Seneca insanın onurlu bir hayata sıkıntılar karşısında verdiği cevaplarla erişebileceğini savunur. Yoksullukla karşılaşmamış bir insanın ona nasıl tepki vereceğini bilemeyiz, der, ya da rezalete, kötü şöhrete, terk edilmeye ne ölçüde dayanıklısın! “Seni başkalarını teselli ederken dinledim, ama kendi kendini teselli etmiş ve kendine kederlenmeyi yasaklamış olsaydın ancak o zaman dikkatimi çekerdin”

“Aşırılıktan kaçının, takatinizi kesen mutluluktan kaçının; ruh bunlarla pelteleşir ve kendisine insani durumunu hatırlatan bir olay olmadıkça da (ölüm gibi) adeta sonsuz bir sarhoşluk içinde öylece uyuşup kalır. Tanrı soylu ruhları sert biçimde sınıyorsa bunda şaşılacak ne var. Erdemin kanıtı asla kolay olmaz. Tarih bizi kamçılar ve vurarak ezer, dayanalım. Bu vahşet değil mücadeledir. Bu mücadeleyle ne kadar sık karşılaşırsak o kadar cesur oluruz. Ruh kötülüklere göğüs gererek sonunda onlara göğüs germeyi bile küçümser”

Fe-te-ne arapça; saptırmak, ayırmak, denemek, sınamak, aklını başından almak, tutulmak (meftun olmak) gibi anlamlara gelir. Birçok ayette denemek, sınamak, saptırmak anlamında kullanılsa da bir şeyi başka bir şeyden ayrıştırmak anlamını da akılda tutmak gerekir. Nitekim araplar “fetentu’z-zeheb bi’n-nar” derler, altının ortaya çıkması, diğer metal parçalarından arınması ve saf hale gelmesi için "onu ateşte erittim" anlamında yine fe-te-ne fiilini kullanırlar. Denenmek, sınanmak, saptırmak, aynı zamanda da aşık olmak, büyülenmek gibi iki zıt gibi görünen anlamın bir kelimede buluşması sanki Seneca’yı destekler nitelikte, aşk gibi üstün bir duyguya eza, cefa çekmeden ermek ne mümkün diyor.
Halil Cibran ise bunu şu vecizeyle ifade ediyor: “büyük bir acı ya da büyük bir sevinç olmadan içindeki gerçek ortaya çıkmaz. Eğer kendi gerçeğin açığa çıksın istiyorsan, ya güneşin altında çıplak dans etmeli ya da kendi çarmıhını taşımalısın”

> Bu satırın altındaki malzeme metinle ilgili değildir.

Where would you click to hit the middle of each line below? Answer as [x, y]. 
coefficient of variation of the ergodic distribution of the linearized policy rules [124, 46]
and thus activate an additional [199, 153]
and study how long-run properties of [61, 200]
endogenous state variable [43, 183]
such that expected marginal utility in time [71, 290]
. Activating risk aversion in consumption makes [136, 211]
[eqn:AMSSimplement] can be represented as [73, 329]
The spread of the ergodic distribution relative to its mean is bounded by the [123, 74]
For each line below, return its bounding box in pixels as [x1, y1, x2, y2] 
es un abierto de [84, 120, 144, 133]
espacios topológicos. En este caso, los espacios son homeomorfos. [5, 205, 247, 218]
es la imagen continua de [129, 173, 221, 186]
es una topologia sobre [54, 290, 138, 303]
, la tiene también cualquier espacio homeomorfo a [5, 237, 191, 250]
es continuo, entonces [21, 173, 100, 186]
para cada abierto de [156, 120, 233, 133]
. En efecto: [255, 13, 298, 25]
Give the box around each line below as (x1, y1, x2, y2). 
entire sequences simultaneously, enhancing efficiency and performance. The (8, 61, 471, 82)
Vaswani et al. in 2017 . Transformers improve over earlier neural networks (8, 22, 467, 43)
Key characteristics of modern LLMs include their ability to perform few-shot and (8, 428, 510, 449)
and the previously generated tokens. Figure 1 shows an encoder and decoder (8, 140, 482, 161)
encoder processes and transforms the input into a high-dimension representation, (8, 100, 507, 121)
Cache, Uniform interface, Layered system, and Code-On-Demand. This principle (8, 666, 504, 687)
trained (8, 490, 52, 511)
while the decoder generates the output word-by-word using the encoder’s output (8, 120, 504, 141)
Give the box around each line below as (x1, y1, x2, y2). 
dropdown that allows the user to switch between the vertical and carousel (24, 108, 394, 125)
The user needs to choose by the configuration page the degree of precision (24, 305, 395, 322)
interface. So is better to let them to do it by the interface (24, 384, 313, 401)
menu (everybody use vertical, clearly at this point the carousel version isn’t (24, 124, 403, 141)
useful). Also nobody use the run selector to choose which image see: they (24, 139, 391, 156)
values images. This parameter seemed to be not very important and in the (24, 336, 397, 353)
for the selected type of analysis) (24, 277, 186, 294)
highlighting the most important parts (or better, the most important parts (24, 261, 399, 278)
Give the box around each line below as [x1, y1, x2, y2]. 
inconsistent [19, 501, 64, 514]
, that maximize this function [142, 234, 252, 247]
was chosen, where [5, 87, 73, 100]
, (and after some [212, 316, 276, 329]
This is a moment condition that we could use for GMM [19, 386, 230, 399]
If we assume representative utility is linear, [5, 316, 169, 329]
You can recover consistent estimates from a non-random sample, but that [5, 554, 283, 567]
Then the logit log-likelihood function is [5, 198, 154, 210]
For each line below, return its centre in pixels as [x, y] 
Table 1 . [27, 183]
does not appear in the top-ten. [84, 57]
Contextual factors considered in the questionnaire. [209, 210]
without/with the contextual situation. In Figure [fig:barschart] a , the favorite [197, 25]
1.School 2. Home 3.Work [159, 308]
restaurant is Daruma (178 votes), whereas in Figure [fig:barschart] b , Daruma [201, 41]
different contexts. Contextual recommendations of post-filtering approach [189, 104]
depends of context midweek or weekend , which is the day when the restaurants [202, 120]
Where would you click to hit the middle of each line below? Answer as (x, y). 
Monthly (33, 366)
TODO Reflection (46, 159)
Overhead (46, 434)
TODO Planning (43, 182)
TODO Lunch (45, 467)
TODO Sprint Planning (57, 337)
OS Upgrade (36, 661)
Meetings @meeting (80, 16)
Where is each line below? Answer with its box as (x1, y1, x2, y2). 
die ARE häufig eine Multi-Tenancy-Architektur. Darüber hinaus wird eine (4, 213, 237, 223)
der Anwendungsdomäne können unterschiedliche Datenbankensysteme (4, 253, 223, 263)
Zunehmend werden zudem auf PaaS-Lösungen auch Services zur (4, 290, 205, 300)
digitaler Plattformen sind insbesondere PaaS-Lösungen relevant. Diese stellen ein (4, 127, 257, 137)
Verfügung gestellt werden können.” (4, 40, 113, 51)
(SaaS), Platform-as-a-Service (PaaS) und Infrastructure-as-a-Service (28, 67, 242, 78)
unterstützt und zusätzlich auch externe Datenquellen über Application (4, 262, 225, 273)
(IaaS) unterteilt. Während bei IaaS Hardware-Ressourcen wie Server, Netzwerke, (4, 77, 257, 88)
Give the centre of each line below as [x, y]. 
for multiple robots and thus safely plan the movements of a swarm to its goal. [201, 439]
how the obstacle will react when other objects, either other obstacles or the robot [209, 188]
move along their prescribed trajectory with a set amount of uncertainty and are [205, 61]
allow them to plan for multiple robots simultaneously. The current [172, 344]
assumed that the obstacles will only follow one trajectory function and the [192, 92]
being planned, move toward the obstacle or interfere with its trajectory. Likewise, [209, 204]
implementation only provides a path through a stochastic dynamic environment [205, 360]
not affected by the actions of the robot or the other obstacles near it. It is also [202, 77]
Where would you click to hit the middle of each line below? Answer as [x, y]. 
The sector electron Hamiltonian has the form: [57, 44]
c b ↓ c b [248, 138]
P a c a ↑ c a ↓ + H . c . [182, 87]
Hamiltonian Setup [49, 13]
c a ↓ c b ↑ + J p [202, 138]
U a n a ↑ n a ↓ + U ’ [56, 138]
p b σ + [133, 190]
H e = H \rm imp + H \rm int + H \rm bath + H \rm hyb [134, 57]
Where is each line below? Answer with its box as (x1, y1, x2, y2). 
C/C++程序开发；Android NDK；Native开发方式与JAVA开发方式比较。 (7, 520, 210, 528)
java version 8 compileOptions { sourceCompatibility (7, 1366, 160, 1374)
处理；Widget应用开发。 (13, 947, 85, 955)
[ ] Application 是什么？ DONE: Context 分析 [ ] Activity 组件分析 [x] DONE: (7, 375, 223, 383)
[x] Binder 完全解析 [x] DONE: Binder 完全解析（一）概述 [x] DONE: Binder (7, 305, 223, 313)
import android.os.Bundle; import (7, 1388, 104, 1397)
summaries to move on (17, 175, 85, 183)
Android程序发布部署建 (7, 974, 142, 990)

Son bölümde ise tanrı insanlara şöyle der: “Sizi kötülüklerden alıkoymadığım için zihinlerinizi her şeye karşı silahlandırdım, cesurca dayanın. Bu özelliğinizle tanrıdan üstün olursunuz, çünkü tanrı kötülüklere katlanmanın ötesindedir siz ise üstünde.  Siz istemedikçe hiçbir şeyin sizi ele geçirmemesine özen gösterdim, çıkış yolu açıktır. Dövüşmek istemiyorsanız kaçıp gidebilirsiniz. Sizin için zorunlu olmasını istediğim olaylar içinde bir tek ölümü kolay kıldım. Ruhunuzu bir bayıra yerleştirdim; aşağıya çekilirken sadece dikkat edin, özgürlüğe giden yolun ne kadar kısa ne kadar kolay olduğunu göreceksiniz. Yaşam soluğu derinlerde gizlenmez, bıçakla oyup çıkarmanıza gerek yok onu, ölüm hemen avucunuza geliverir. Son vuruş için kesin bir yer belirlemedim gövdelerde, nereye isterseniz vurun, yol açıktır. Ölmek dediğimiz olay ruhun bedenden ayrılmasıdır, o kadar kısadır ki hızını hissetmezsin bile, nasıl gelirse gelir ölüm ama hızla gelir. Utançtan yüzünüz kızarmıyor mu? Bu kadar çabuk olan bir olaydan onca zamandır korkuyorsunuz.”